Decency, therefore, refers to constitutional decency – that is, conforming to the standards and values espoused by the Constitution. It is unclear what the Court intends it to mean here, but it does not seem to match what the Supreme Court actually said in the case that it relies upon.

But there is worse to come. In trying to buttress its decision, the Court referred to numerous regulations upon advertising, before holding that political posters amount to advertising a product! It noted, in para 34:

“Advertising‟ is defined in Black‟s Law Dictionary 8th Edition as the act of drawing public attention to something to promote its sale and informative advertising is defined as advertising that gives information about the suitability and quality of a product. The Shorter Oxford English
Dictionary 6 the Edition defines the word „advertisement‟ as having its origin in French and as meaning information/notification, a written statement calling attention to something, a public announcement in newspapers, on posters on television etc. We are thus of the opinion that the political posters which the petitioners have affixed/want to affix on their buildings/houses would fall within the meaning of advertisement and would also be governed by the Municipal Laws.”

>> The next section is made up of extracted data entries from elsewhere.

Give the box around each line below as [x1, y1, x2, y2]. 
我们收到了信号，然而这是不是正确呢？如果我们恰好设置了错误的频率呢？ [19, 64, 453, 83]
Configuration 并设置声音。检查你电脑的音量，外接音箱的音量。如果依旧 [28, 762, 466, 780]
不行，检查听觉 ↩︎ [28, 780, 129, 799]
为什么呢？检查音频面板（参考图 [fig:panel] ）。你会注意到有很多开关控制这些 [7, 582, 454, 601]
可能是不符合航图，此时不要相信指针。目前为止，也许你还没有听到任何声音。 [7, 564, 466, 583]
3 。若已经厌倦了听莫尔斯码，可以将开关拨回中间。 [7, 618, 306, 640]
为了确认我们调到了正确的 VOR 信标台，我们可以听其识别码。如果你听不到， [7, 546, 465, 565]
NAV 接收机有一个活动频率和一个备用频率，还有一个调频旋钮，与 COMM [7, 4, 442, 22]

This strange and twisted interpretation eviscerates the distinction between political and commercial speech, that has been accepted by the Court (with some modifications) from as far back as Hamdard Dawakhana’s Case, in 1959. Supreme Court cases, without exception, have recognised the crucial importance of political speech to a thriving democracy, which rests upon informed political decision-making. Sometimes, the Court has held that commercial speech also deserves a similar protection to political speech, because it plays the crucial role of informing consumers in a market economy (Tata Press vs MTNL). So there is some authority for the proposition that the protection accorded to commercial speech can be scaled up; here, however, the Court decides to scale down the protection accorded to political speech because, in its opinion, it is simply identical to hawking a product on a market. Whatever the normative arguments for and against this proposition, it is entirely inconsistent with the idea of republican democracy, that lies at the heart of Article 19(1)(a), and has been so held consistently by the Supreme Court.

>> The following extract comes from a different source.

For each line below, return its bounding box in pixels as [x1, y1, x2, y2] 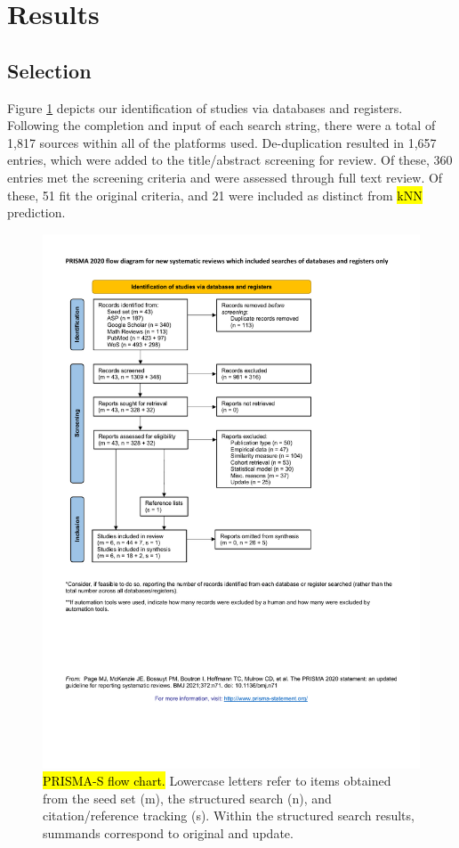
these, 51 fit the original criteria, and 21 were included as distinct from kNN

Ultimately, in paragraph 37, the Court asked the municipality to frame a policy regulating the putting up of posters on private property, and required the policy to be content-neutral. Depending upon how the policy is ultimately framed, the actual damage to free speech might not be great. The Court’s reasoning, on the other hand, recklessly expands the scope of Article 19(2) to an extent where Article 19(1)(a) retains little meaning.

Before concluding, two brief points: in paragraph 27, the Court rejects relying upon an American precedent, on the ground that the American First Amendment is absolute, while Article 19(1)(a) is subject to reasonable restrictions. It is astonishing how deeply this canard has taken hold in Indian free speech jurisprudence. The American First Amendment is not absolute. It authorises obscenity laws, consumer fraud legislation, medical malpractice laws, copyright, laws prohibiting true threats and blackmail, and fighting words. With respect, refusing to engage with carefully reasoned American judgments on the basis of a cosmetic difference in text is no more than intellectual lethargy.

Secondly, after noting a series of cases in which it was held that the right to vote/contest elections is a statutory right (and not a 19(1)(a) right)), the Court observed: “It thus appears doubtful that asking for votes and/or propagating political ideology during the time of elections would qualify as a Fundamental Right under Article 19(1)(a) of the Constitution.”

At this point, one might ask: if propagating political ideology is not a fundamental right under Article 19(1)(a), then what is?

The Delhi High Court judgment in Anil Bhatia is deeply damaging judgment to civil liberties and – it is submitted – ought to be overruled.